Reported signs of disease in 111 coyotes submitted for rabies testing, Massachusetts, USA, 1985–2008*

Clinical sign	Total no. (%)	DFA result
		Positive	Negative	Unsatisfactory
Aggression
No	100 (90.1)	4	92	4
Yes	11 (9.9)	6	5	0
Ataxia
No	109 (98.2)	10	95	4
Yes	2 (1.8)	0	2	0
Disorientation
No	94 (84.7)	8	83	3
Yes	17 (15.3)	2	14	1
Found dead
No	96 (86.5)	8	86	2
Yes	15 (13.5)	2	11	2
Lethargy
No	96 (86.5)	10	83	3
Yes	15 (13.5)	0	14	1
Paralysis
No	106 (95.5)	10	92	4
Yes	5 (4.5)	0	5	0
Salivation
No	108 (97.3)	9	95	4
Yes	3 (2.7)	1	2	0
Seizures
No	109 (98.2)	9	96	4
Yes	2 (1.8)	1	1	0
Wound of unknown origin
No	98 (88.3)	10	84	4
Yes	13 (11.7)	0	13	0

*DFA, direct fluorescence antibody; unsatisfactory, not tested because of decomposed brain tissue; no, not observed or unknown.

A limitation of our study is the fact that the descriptions of the circumstances surrounding human interactions with a coyote were provided by members of the general public. Coyotes are large and unfamiliar animals, and such reports are likely to be distorted by that unfamiliarity and the fear engendered by the interaction.
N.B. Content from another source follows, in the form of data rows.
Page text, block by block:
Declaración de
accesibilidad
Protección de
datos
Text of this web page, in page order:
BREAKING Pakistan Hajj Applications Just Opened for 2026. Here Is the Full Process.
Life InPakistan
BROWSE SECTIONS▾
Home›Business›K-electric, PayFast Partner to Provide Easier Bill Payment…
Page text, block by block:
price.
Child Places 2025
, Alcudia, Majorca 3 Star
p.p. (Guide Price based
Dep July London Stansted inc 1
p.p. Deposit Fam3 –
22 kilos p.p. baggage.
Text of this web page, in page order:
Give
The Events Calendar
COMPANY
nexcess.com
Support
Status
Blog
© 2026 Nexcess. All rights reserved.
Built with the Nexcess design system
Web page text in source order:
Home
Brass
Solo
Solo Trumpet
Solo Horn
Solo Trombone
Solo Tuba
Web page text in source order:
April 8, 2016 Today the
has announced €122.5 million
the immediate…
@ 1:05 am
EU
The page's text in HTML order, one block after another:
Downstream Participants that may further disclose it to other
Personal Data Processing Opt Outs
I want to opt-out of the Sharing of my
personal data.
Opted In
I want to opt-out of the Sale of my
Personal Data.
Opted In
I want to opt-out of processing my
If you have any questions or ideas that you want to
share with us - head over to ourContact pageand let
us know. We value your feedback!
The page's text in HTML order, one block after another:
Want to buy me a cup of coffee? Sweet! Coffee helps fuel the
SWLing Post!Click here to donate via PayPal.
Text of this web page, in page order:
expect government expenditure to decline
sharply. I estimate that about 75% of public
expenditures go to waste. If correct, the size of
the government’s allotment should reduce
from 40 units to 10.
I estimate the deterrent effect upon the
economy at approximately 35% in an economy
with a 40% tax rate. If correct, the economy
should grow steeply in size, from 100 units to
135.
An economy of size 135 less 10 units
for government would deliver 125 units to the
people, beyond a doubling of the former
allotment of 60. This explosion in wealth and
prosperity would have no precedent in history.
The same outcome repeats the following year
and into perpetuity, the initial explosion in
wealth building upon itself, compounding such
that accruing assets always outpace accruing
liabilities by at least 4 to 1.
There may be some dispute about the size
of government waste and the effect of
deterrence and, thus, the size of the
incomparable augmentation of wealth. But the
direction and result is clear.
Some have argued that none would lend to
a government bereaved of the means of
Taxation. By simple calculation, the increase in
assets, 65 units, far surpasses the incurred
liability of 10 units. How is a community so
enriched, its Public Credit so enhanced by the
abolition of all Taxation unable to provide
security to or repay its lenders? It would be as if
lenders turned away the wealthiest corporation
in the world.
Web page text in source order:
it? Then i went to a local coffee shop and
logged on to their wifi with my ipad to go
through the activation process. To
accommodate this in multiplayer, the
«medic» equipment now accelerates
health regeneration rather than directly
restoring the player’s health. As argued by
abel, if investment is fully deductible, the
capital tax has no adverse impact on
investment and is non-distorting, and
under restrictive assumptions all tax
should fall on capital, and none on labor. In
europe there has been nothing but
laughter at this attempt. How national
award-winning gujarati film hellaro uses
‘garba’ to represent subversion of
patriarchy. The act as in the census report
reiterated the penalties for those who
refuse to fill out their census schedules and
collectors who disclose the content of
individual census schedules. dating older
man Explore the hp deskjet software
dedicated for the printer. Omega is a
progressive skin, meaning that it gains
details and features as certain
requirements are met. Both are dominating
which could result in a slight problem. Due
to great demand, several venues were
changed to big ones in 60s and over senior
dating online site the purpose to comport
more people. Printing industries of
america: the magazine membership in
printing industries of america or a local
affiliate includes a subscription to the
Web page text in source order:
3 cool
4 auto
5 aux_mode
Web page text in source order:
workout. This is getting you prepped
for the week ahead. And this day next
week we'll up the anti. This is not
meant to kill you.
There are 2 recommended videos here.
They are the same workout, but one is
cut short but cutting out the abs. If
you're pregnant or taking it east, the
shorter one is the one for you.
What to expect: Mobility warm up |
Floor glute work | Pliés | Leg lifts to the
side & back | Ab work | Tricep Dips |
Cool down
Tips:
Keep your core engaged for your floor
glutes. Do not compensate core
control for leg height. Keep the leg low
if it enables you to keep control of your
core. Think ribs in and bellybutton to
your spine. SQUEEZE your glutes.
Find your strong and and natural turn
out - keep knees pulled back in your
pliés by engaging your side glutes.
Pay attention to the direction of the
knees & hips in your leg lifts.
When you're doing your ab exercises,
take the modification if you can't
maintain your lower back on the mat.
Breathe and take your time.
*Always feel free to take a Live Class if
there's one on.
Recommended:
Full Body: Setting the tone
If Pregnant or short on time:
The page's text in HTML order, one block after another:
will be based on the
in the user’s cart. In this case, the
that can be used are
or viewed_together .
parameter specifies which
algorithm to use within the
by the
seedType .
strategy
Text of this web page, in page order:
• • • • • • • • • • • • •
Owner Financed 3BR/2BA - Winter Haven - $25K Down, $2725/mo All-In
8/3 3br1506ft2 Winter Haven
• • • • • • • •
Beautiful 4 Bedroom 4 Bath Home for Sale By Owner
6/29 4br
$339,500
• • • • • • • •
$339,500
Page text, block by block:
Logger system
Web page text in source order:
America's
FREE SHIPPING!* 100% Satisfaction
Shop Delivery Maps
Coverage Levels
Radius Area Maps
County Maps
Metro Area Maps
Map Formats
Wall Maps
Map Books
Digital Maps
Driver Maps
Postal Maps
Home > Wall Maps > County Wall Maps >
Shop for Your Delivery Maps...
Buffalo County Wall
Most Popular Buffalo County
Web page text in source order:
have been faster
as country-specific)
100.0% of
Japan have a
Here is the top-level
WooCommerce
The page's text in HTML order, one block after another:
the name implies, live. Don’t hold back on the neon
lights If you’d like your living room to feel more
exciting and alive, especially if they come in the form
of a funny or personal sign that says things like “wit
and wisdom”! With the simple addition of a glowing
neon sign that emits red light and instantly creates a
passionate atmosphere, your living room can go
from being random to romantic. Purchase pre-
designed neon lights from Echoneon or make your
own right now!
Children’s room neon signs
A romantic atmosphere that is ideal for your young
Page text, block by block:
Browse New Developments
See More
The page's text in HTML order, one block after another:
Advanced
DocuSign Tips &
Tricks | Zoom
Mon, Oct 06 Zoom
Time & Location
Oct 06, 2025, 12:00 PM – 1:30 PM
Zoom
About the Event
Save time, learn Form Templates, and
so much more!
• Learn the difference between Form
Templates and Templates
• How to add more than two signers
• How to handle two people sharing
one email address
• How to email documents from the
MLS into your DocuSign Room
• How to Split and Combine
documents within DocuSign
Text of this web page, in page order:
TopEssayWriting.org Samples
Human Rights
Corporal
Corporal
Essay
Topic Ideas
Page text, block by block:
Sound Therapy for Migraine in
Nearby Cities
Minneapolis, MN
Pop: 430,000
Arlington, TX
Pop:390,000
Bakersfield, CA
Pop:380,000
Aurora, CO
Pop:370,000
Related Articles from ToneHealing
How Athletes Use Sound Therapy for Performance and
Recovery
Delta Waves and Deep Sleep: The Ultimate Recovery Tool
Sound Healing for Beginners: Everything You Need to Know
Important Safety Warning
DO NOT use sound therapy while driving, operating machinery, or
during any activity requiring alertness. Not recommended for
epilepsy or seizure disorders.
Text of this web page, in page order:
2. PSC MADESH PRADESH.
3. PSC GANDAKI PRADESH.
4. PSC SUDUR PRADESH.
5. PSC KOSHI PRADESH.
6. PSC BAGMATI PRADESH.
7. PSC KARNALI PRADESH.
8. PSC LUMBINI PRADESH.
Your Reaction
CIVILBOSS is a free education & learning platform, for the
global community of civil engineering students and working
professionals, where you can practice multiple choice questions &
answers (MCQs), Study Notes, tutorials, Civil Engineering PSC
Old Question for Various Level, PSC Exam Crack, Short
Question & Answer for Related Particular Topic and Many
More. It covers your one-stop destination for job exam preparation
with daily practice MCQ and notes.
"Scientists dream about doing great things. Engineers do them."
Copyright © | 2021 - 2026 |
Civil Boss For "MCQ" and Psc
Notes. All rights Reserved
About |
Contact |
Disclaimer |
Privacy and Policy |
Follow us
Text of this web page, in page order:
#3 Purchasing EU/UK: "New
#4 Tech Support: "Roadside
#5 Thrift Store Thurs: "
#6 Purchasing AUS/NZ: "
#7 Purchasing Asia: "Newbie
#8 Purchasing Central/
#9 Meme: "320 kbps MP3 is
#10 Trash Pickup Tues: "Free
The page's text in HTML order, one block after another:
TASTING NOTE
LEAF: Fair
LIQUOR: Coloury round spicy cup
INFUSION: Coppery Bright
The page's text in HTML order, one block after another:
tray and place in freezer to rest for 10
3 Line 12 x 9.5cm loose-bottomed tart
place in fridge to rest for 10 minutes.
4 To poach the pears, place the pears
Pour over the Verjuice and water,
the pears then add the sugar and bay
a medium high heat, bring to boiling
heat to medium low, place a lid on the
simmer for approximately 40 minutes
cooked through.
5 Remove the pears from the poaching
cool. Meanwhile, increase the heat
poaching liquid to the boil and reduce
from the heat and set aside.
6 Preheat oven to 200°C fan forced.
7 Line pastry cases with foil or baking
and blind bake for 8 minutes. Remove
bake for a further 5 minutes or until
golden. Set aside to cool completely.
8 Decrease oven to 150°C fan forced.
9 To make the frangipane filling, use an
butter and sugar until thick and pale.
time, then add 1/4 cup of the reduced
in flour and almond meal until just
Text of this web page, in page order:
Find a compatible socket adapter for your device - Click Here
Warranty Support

Another limitation is that the reported clinical signs represent only a proportion of coyotes that were submitted for testing, usually those that had had potentially infectious contact with a human or domestic animal.

Data involving coyotes from other states would be of interest because of the ongoing spread of RRV and the variation in coyote habitat and population. As populations of coyotes in many areas of dense human population increase, the risk for rabies and aggressive behavior in coyotes presents challenges for public health and animal management.